A scatterplot matrix allows an opportunity to look for correlations between variables by displaying all pairwise relationships. Each plot represents the relationship between two variables; clustering or patterns can indicate a correlation. For example, if temperature and magnitude form a linear pattern, there might be a significant correlation between these two aspects of a star’s properties.

pairs(
  stars[, c("temperature", "magnitude")],
  main = "Exploring Interrelationships Among Star Properties"
)

Faceted plot by spectral class

Faceting by spectral class provides separate plots for each class, allowing a side-by-side comparison of the temperature and brightness trends within each class. This approach can reveal differences in temperature ranges or brightness distributions across classes. For instance, if one class has a wider spread in temperature or a different trend, it’s easier to see in a faceted plot. Visualizing through a faceted plot is a powerful way to compare groups directly without overlaying them, making patterns and outliers clearer within each class.

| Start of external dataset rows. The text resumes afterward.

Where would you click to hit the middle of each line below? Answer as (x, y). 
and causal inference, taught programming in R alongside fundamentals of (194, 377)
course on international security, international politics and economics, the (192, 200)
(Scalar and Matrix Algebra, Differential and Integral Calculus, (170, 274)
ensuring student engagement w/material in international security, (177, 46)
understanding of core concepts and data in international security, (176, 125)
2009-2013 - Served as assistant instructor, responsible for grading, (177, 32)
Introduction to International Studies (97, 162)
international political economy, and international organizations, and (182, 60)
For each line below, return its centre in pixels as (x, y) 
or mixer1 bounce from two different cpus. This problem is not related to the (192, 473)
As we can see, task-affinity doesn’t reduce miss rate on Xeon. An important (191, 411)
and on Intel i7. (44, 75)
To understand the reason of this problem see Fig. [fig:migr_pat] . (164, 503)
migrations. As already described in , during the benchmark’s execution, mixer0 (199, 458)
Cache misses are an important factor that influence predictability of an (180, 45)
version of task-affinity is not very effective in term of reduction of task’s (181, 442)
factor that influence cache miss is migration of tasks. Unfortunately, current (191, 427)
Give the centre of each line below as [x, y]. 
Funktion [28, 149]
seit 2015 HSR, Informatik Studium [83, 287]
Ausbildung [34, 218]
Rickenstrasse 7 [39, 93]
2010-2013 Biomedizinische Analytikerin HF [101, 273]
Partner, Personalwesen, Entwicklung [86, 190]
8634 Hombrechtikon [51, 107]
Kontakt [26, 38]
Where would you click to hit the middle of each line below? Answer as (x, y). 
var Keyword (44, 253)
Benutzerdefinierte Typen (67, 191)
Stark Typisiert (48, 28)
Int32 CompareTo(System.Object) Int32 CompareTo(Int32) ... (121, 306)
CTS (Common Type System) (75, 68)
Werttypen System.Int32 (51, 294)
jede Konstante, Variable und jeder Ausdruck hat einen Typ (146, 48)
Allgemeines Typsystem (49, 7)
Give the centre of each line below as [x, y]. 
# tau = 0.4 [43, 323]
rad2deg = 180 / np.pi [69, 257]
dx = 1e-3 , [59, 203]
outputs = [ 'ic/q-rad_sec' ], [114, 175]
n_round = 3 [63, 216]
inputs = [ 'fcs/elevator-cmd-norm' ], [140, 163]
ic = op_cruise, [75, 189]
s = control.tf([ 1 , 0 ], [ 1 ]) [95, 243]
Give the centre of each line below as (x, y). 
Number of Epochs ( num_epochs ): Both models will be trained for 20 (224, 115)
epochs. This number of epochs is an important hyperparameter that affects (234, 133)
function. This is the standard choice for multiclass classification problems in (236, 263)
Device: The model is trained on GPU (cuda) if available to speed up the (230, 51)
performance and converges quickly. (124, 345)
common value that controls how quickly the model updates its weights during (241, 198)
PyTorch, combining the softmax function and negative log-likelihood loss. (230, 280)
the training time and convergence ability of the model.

ggplot(stars, aes(x = temperature, y = magnitude, color = spectral_class)) +
  geom_point() +
  facet_wrap(~ spectral_class) +
  labs(
    title = "Class-Specific Patterns in Star Temperature and Brightness",
    x = "Temperature (K)",
    y = "Magnitude"
  ) +
  theme_minimal()

Interactive visualization

Setup stellar catalog: fit linear model

lm_fit <- lm(magnitude ~ temperature, data = stars) # for trend line
stars$fit <- predict(lm_fit, stars)  # add fitted values to data

Stellar Catalog

Key terms for the stellar catalog

# - Temperature (K): star surface temperature in Kelvin (K), typical for stellar temperature measurements
# - Magnitude: star brightness scale, where lower numbers mean brighter stars; higher numbers mean dimmer ones.
# - Star: each point in the interactive catalog represents an individual star.
# - Spectral class: categorization of stars based on based on characteristics like temperature, using classes from hot to cool: O, B, A, F, G, K, M. D is a sub classification, meaning dwarf star. e.g. DA, DF, etc.

highchart() %>%
  hc_add_series(data = stars,
                type = "scatter",
                hcaes(x = temperature, y = magnitude, color = spectral_class, name = star),
                marker = list(symbol = "diamond", radius = 4),
                name = "Stellar Data") %>%
  hc_add_series(data = stars,
                type = "line", # trend line
                hcaes(x = temperature, y = fit),
                name = "Trend Line",
                color = "white",
                lineWidth = 1,
                dashStyle = "ShortDash") %>%
  hc_xAxis(title = list(text = "Temperature (K)")) %>%
  hc_yAxis(title = list(text = "Magnitude")) %>%
  hc_title(text = "Temperature and Brightness in the Stellar Catalog") %>%
  hc_subtitle(text = "Exploring the relationship between star temperature and magnitude") %>%
  hc_tooltip(pointFormat = "<b>{point.name}</b><br>Temperature: {point.x} K<br>Magnitude: {point.y}<br>Spectral Class: {point.spectral_class}") %>%
  hc_add_theme(hc_theme_darkunica()) %>%
  hc_chart(backgroundColor = "#4a4a4a")

Conclusion

I explored the stars dataset from the dslabs package to analyze relationships between temperature, magnitude (star brightness), and spectral class among various stars. Starting with setup, cleanup, EDA, and then advanced exploration, I used multiple visualizations to glimpse the relationships of the variables used in stellar characteristics, where each plot offered a unique perspective and interpretation. As a highlight, I created the interactive stellar catalog through highchart where each point represents an individual star in the data set. I added a trend line to display the general relationship between temperature and magnitude. As a result, as stellar temperature increases, brightness tends to decrease. Overall, the catalog is user-friendly, so those who interact with it can explore the star’s details and view the trend between the two variables, providing clear context to all interacting with it.